**Prompt**
Please set down, word for word, each line from the one containing "Edit screening [9, 1438, 92, 1454]" through the final line of the records below, both included, and nothing else.

::::

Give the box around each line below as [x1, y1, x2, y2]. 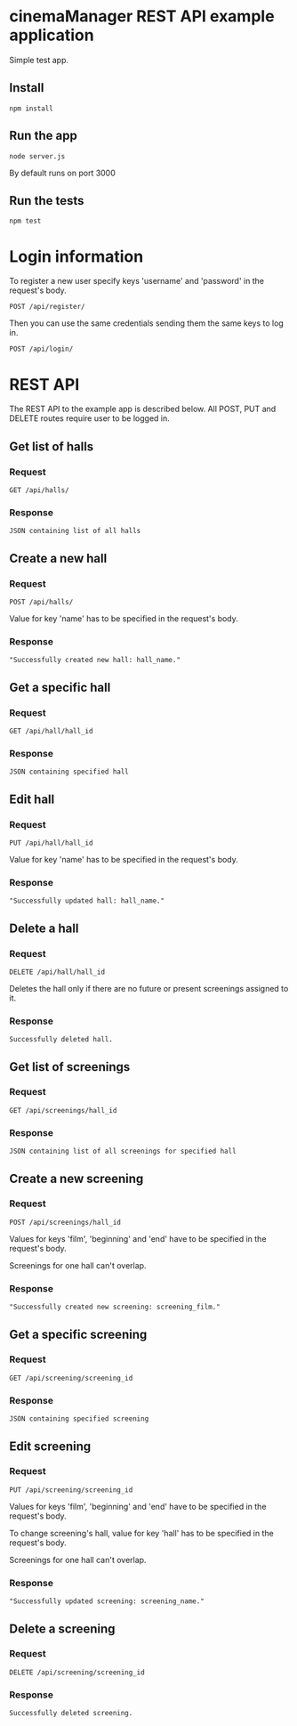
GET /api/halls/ [9, 485, 69, 495]
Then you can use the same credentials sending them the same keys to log [9, 318, 285, 328]
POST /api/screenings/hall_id [9, 1218, 122, 1227]
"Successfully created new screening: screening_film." [9, 1302, 221, 1312]
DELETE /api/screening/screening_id [9, 1667, 145, 1677]
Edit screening [9, 1438, 92, 1454]
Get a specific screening [9, 1326, 148, 1341]
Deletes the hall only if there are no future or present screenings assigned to [9, 983, 289, 993]

::::

**Answer to this task**
Edit screening [9, 1438, 92, 1454]
Get a specific screening [9, 1326, 148, 1341]
Deletes the hall only if there are no future or present screenings assigned to [9, 983, 289, 993]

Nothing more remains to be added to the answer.